• [TO DO]
Each line below that contains "commitdiff" counts once; report the total and nothing more.

• [DATA FOR REVIEW]
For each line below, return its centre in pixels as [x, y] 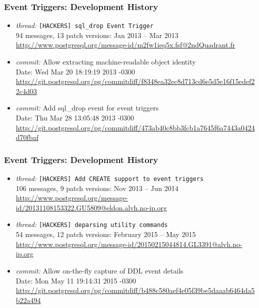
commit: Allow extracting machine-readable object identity [106, 62]
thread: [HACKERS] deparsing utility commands [92, 224]
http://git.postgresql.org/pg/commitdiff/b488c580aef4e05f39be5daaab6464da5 [135, 290]
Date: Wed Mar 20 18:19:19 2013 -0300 [75, 71]
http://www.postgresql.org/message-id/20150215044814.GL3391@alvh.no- [129, 244]
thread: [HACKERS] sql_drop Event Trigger [84, 25]
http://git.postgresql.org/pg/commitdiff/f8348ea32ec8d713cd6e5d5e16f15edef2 [135, 81]
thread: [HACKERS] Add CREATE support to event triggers [110, 178]
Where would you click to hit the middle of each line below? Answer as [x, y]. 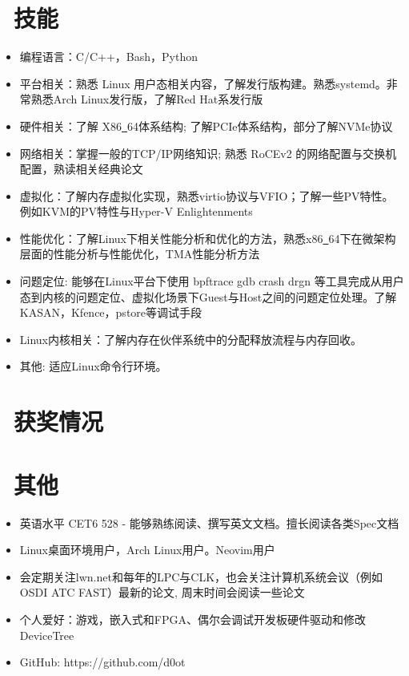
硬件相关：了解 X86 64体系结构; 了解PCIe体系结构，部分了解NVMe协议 [206, 125]
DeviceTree [47, 635]
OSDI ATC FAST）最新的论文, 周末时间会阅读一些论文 [162, 592]
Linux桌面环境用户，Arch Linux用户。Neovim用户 [147, 550]
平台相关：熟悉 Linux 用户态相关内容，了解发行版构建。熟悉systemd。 [203, 83]
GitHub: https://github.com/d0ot [102, 662]
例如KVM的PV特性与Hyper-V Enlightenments [136, 211]
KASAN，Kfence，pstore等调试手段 [111, 312]

• [COMPLETED EXERCISE]
2